Friday, December 2nd, 2022

Will the U.S. ‘CHIPS and Science Act’ benefit fabless companies? As noted by a report just released by the Semiconductor Industry Association (SIA) and the Boston Consulting Group, the recently passed U.S. support plan will provide public funding for semiconductor manufacturing, but not for design. The report finds that a federal investment in semiconductor design and R&D of $20 to $30 billion through 2030 – including a $15 to $20 billion for an investment tax credit for semiconductor design – will help maintain long term U.S. chip design leadership.

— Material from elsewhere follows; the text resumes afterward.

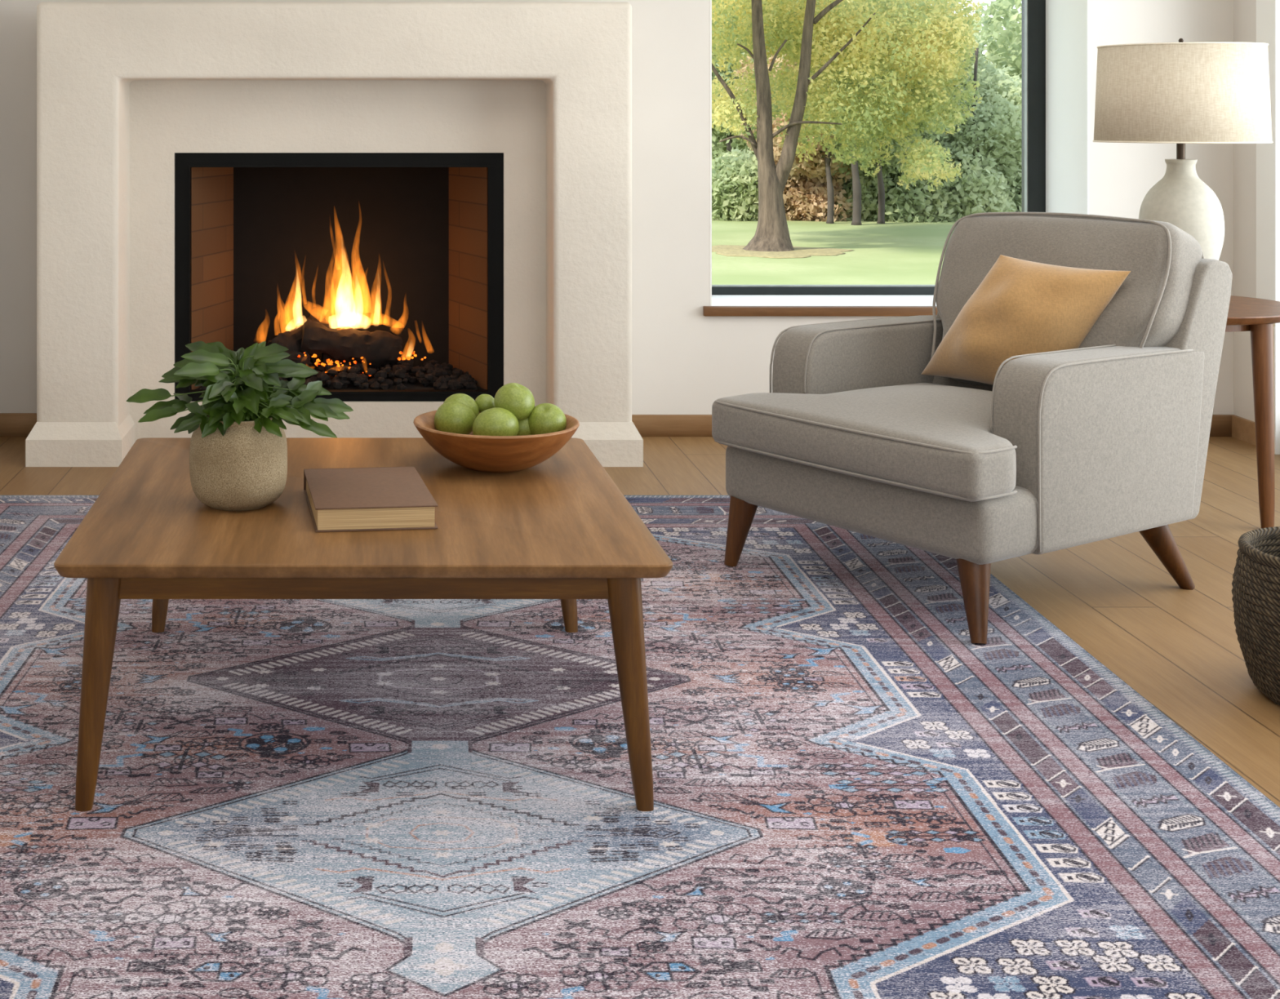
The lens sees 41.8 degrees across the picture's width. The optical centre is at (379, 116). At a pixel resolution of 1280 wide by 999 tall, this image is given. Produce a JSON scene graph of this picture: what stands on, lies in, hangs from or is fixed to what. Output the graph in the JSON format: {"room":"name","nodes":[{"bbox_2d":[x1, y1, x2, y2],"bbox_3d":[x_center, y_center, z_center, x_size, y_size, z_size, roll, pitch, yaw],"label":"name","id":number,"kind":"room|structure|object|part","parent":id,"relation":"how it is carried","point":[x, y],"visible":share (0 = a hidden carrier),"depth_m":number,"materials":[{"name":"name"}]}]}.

Semiconductor capex to drop in 2023 – forecast

Despite the booming demand in early 2022, market research firm IC Insights forecasts a -19% drop in total worldwide semiconductor capital industry spending in 2023, “the steepest decline since the global financial meltdown in 2008-2009.” This forecast already considers the impact of the U.S ‘CHIPS and Science Act’: “IC Insights does not expect a boost to semiconductor capital spending from the $52 billion in grants that will be given to U.S. semiconductor suppliers as part of the U.S. CHIPS and Science Act that was passed earlier this year. Rather, IC Insights believes that most U.S. semiconductor producers that receive this money will use it to replace what they would have spent if not receiving the grant. In other words, the CHIPS and Science Act money is not expected to be ‘additive’ funding to planned semiconductor industry spending, but instead is likely to replace the money a semiconductor producer was going to budget if CHIPS and Science Act funding was unavailable,” the market research firm maintains.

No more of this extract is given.